[Beowulf] A sea of wimpy cores

Lawrence Stewart stewart at serissa.com
Fri Sep 17 07:53:11 PDT 2010

On Sep 17, 2010, at 9:11 AM, Bill Rankin wrote:

> On Sep 17, 2010, at 7:39 AM, Hearns, John wrote:
>> http://www.theregister.co.uk/2010/09/17/hotzle_on_brawny_and_wimpy_cores
> Interesting article (more of a letter really) - to be honest when I first scanned it I was not sure of what Holzle's actual argument was.  To me, he omitted a lot of the details that makes this discussion much less black-and-white (and much more interesting) than he would contend:
> 1) He cites Amdahls' law, but leaves out Gustafson's.
> 2) Yeah, parallel programming is hard.  Deal with it.  It's helps me pay my bills.
> 3) While I am not a die hard FLOPS/Watt evangelist, he seems to completely ignore the power and cooling cost when discussing infrastructure costs.
> The whole letter just seems like it's full of non-sequiturs and just a general gripe about processor architectures.

This letter of Holzle's is consistent with our experience at SiCortex.  The cores we had were far more power efficient than the x86's, but they were slower.  Because the interconnect was so fast, generally you could scale up farther than with commodity clusters so that you got better absolute performance and better price-performance, but it was tiring to argue these points over and over again.  Especially to customers who weren't paying for their power or infrastructure and didn't really value the low power aspect.

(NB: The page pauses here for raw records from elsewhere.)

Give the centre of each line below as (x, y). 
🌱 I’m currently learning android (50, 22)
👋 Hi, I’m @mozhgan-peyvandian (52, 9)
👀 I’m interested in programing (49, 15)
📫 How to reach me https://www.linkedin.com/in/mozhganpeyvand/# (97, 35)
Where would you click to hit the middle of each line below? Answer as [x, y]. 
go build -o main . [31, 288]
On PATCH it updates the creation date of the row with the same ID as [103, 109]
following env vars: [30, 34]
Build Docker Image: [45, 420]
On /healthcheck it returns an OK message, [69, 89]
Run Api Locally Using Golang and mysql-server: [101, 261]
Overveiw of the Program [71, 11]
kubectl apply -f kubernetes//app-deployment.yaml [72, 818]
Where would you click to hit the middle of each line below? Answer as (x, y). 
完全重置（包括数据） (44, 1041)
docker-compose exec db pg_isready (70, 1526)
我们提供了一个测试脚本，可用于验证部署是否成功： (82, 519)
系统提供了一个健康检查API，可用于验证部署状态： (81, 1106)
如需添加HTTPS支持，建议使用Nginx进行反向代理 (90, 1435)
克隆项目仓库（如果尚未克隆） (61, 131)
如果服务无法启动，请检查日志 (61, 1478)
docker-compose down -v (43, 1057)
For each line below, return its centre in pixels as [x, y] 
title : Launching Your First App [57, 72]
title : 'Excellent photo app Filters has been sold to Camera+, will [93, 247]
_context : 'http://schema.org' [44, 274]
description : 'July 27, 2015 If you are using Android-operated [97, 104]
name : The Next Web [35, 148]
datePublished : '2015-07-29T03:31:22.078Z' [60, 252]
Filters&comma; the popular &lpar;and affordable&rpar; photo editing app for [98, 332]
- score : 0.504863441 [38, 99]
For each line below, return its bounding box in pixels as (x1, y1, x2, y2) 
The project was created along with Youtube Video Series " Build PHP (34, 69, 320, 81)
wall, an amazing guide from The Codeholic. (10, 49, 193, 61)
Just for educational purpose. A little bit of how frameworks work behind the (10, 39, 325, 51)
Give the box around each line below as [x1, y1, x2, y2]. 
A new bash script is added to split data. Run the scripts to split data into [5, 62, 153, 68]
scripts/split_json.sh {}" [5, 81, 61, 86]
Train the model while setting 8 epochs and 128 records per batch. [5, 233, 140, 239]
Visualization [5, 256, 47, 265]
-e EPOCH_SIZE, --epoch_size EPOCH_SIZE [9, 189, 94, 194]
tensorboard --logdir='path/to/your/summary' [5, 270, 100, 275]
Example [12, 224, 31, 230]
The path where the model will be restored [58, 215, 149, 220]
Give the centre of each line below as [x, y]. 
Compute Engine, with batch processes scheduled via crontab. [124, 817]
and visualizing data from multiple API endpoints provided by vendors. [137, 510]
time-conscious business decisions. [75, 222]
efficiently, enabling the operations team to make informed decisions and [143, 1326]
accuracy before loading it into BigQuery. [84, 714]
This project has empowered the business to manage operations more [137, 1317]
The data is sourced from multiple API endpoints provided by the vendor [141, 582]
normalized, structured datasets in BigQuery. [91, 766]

Holzle's letter doesn't go into enough detail however.  One of the other ideas at SiCortex was that a slow core wouldn't affect application performance of codes that were actually limited by the memory system.  We noticed many codes running at 1 - 5% of peak performance, spending the rest of their time burning a lot of power waiting for the memory.  I think this argument has yet to be tested, because the first generation SC machines didn't actually have a very good memory system.  The cores were limited to a single outstanding miss.  I think there is a fairly good case to be made that systems with slower, low power cores can get higher average efficiencies (% of peak) than fast cores -- provided that the memory systems are close to equivalent.  Everyone is using the same DRAMs.

Of course this argument doesn't work well if the application is compute bound, or fits in the cache.

There are lots of alternative ideas in this space.  Hyperthreading switches to a different thread when one blocks on the memory, turboboost runs <faster> when the power envelope permits.  I recall a paper or two about slowing down cores in a parallel application until the app itself started to run more slowly, etc.